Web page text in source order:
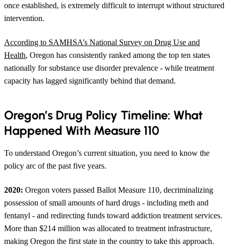
once established, is extremely difficult to interrupt without structured
intervention.
According to SAMHSA’s National Survey on Drug Use and
Health, Oregon has consistently ranked among the top ten states
nationally for substance use disorder prevalence - while treatment
capacity has lagged significantly behind that demand.
Oregon’s Drug Policy Timeline: What
Happened With Measure 110
To understand Oregon’s current situation, you need to know the
policy arc of the past five years.
2020: Oregon voters passed Ballot Measure 110, decriminalizing
possession of small amounts of hard drugs - including meth and
fentanyl - and redirecting funds toward addiction treatment services.
More than $214 million was allocated to treatment infrastructure,
making Oregon the first state in the country to take this approach.
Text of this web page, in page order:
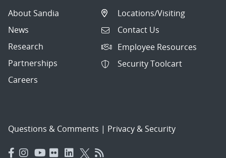
About Sandia
News
Research
Partnerships
Careers
Locations/Visiting
Contact Us
Employee Resources
Security Toolcart
Questions & Comments | Privacy & Security
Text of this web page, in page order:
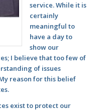
service. While it is
certainly
meaningful to
have a day to
show our
I believe that too few of
of issues
reason for this belief
exist to protect our
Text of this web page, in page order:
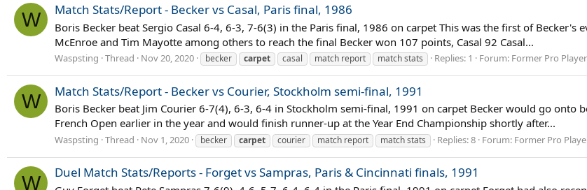
W Match Stats/Report - Becker vs Casal, Paris final, 1986
Boris Becker beat Sergio Casal 6-4, 6-3, 7-6(3) in the Paris final, 1986 on carpet This was the first of Becker's
McEnroe and Tim Mayotte among others to reach the final Becker won 107 points, Casal 92 Casal...
Waspsting Thread Nov 20, 2020 becker carpet casal match report match stats Replies: 1 Forum: Former Pro
W Match Stats/Report - Becker vs Courier, Stockholm semi-final, 1991
Boris Becker beat Jim Courier 6-7(4), 6-3, 6-4 in Stockholm semi-final, 1991 on carpet Becker would go
French Open earlier in the year and would finish runner-up at the Year End Championship shortly after...
Waspsting Thread Nov 1, 2020 becker carpet courier match report match stats Replies: 8 Forum: Former Pro
W Duel Match Stats/Reports - Forget vs Sampras, Paris & Cincinnati finals, 1991
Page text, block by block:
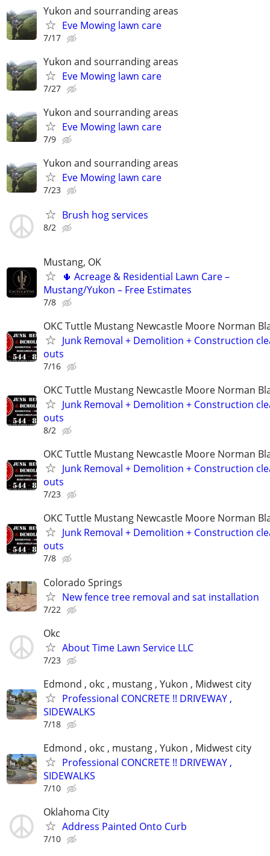
Yukon and sourranding areas
Eve Mowing lawn care
7/17
Yukon and sourranding areas
Eve Mowing lawn care
7/27
Yukon and sourranding areas
Eve Mowing lawn care
7/9
Yukon and sourranding areas
Eve Mowing lawn care
7/23
Brush hog services
8/2
Mustang, OK
🌵 Acreage & Residential Lawn Care –
Mustang/Yukon – Free Estimates
7/8
OKC Tuttle Mustang Newcastle Moore Norman
Junk Removal + Demolition + Construction
outs
7/16
OKC Tuttle Mustang Newcastle Moore Norman
Junk Removal + Demolition + Construction
outs
8/2
OKC Tuttle Mustang Newcastle Moore Norman
Junk Removal + Demolition + Construction
outs
7/23
OKC Tuttle Mustang Newcastle Moore Norman
Junk Removal + Demolition + Construction
outs
7/8
Colorado Springs
New fence tree removal and sat installation
7/22
Okc
About Time Lawn Service LLC
7/23
Edmond , okc , mustang , Yukon , Midwest city
Professional CONCRETE !! DRIVEWAY ,
SIDEWALKS
7/18
Edmond , okc , mustang , Yukon , Midwest city
Professional CONCRETE !! DRIVEWAY ,
SIDEWALKS
7/10
Oklahoma City
Address Painted Onto Curb
7/10
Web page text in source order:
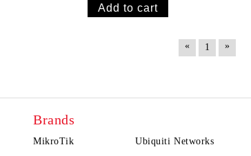
« 1 »
Brands
MikroTik Ubiquiti Networks
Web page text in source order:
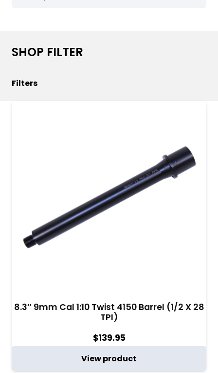
SHOP FILTER
Filters
8.3″ 9mm Cal 1:10 Twist 4150 Barrel (1/2 X 28
TPI)
$139.95
View product
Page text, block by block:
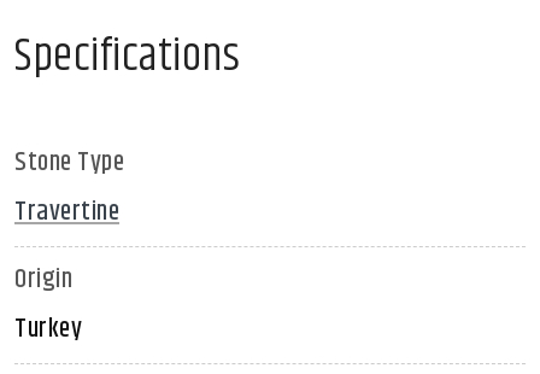
Specifications
Stone Type
Travertine
Origin
Turkey
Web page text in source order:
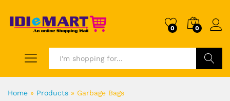
0 0
Home » Products » Garbage Bags
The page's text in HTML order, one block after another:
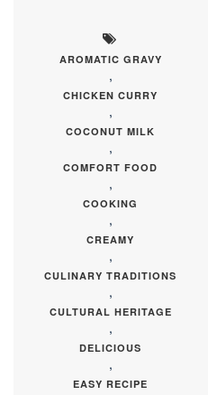
AROMATIC GRAVY
,
CHICKEN CURRY
,
COCONUT MILK
,
COMFORT FOOD
,
COOKING
,
CREAMY
,
CULINARY TRADITIONS
,
CULTURAL HERITAGE
,
DELICIOUS
,
EASY RECIPE
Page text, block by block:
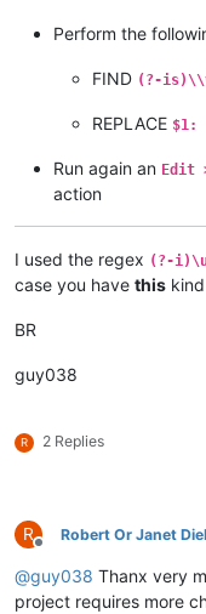
Perform the
FIND (?-
REPLACE $1:
Run again an Edit
action
I used the regex (?-
case you have this
BR
guy038
R 2 Replies
R
Offline
Robert Or Janet
@guy038 Thanx very
project requires more
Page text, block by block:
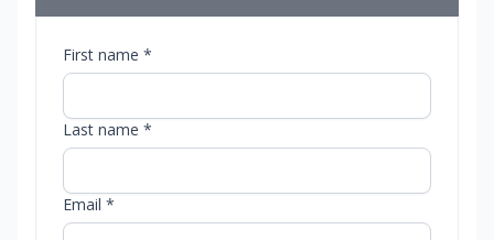
First name *
Last name *
Email *

• • • •

• [TRY IT]
Please reproduce the whole listing exactly; the pictures stay out.

• [ANSWER BOX]
Web page text in source order:
once established, is extremely difficult to interrupt without structured
intervention.
According to SAMHSA’s National Survey on Drug Use and
Health, Oregon has consistently ranked among the top ten states
nationally for substance use disorder prevalence - while treatment
capacity has lagged significantly behind that demand.
Oregon’s Drug Policy Timeline: What
Happened With Measure 110
To understand Oregon’s current situation, you need to know the
policy arc of the past five years.
2020: Oregon voters passed Ballot Measure 110, decriminalizing
possession of small amounts of hard drugs - including meth and
fentanyl - and redirecting funds toward addiction treatment services.
More than $214 million was allocated to treatment infrastructure,
making Oregon the first state in the country to take this approach.
Text of this web page, in page order:
About Sandia
News
Research
Partnerships
Careers
Locations/Visiting
Contact Us
Employee Resources
Security Toolcart
Questions & Comments | Privacy & Security
Text of this web page, in page order:
service. While it is
certainly
meaningful to
have a day to
show our
I believe that too few of
of issues
reason for this belief
exist to protect our
Text of this web page, in page order:
W Match Stats/Report - Becker vs Casal, Paris final, 1986
Boris Becker beat Sergio Casal 6-4, 6-3, 7-6(3) in the Paris final, 1986 on carpet This was the first of Becker's
McEnroe and Tim Mayotte among others to reach the final Becker won 107 points, Casal 92 Casal...
Waspsting Thread Nov 20, 2020 becker carpet casal match report match stats Replies: 1 Forum: Former Pro
W Match Stats/Report - Becker vs Courier, Stockholm semi-final, 1991
Boris Becker beat Jim Courier 6-7(4), 6-3, 6-4 in Stockholm semi-final, 1991 on carpet Becker would go
French Open earlier in the year and would finish runner-up at the Year End Championship shortly after...
Waspsting Thread Nov 1, 2020 becker carpet courier match report match stats Replies: 8 Forum: Former Pro
W Duel Match Stats/Reports - Forget vs Sampras, Paris & Cincinnati finals, 1991
Page text, block by block:
Yukon and sourranding areas
Eve Mowing lawn care
7/17
Yukon and sourranding areas
Eve Mowing lawn care
7/27
Yukon and sourranding areas
Eve Mowing lawn care
7/9
Yukon and sourranding areas
Eve Mowing lawn care
7/23
Brush hog services
8/2
Mustang, OK
🌵 Acreage & Residential Lawn Care –
Mustang/Yukon – Free Estimates
7/8
OKC Tuttle Mustang Newcastle Moore Norman
Junk Removal + Demolition + Construction
outs
7/16
OKC Tuttle Mustang Newcastle Moore Norman
Junk Removal + Demolition + Construction
outs
8/2
OKC Tuttle Mustang Newcastle Moore Norman
Junk Removal + Demolition + Construction
outs
7/23
OKC Tuttle Mustang Newcastle Moore Norman
Junk Removal + Demolition + Construction
outs
7/8
Colorado Springs
New fence tree removal and sat installation
7/22
Okc
About Time Lawn Service LLC
7/23
Edmond , okc , mustang , Yukon , Midwest city
Professional CONCRETE !! DRIVEWAY ,
SIDEWALKS
7/18
Edmond , okc , mustang , Yukon , Midwest city
Professional CONCRETE !! DRIVEWAY ,
SIDEWALKS
7/10
Oklahoma City
Address Painted Onto Curb
7/10
Web page text in source order:
« 1 »
Brands
MikroTik Ubiquiti Networks
Web page text in source order:
SHOP FILTER
Filters
8.3″ 9mm Cal 1:10 Twist 4150 Barrel (1/2 X 28
TPI)
$139.95
View product
Page text, block by block:
Specifications
Stone Type
Travertine
Origin
Turkey
Web page text in source order:
0 0
Home » Products » Garbage Bags
The page's text in HTML order, one block after another:
AROMATIC GRAVY
,
CHICKEN CURRY
,
COCONUT MILK
,
COMFORT FOOD
,
COOKING
,
CREAMY
,
CULINARY TRADITIONS
,
CULTURAL HERITAGE
,
DELICIOUS
,
EASY RECIPE
Page text, block by block:
Perform the
FIND (?-
REPLACE $1:
Run again an Edit
action
I used the regex (?-
case you have this
BR
guy038
R 2 Replies
R
Offline
Robert Or Janet
@guy038 Thanx very
project requires more
Page text, block by block:
First name *
Last name *
Email *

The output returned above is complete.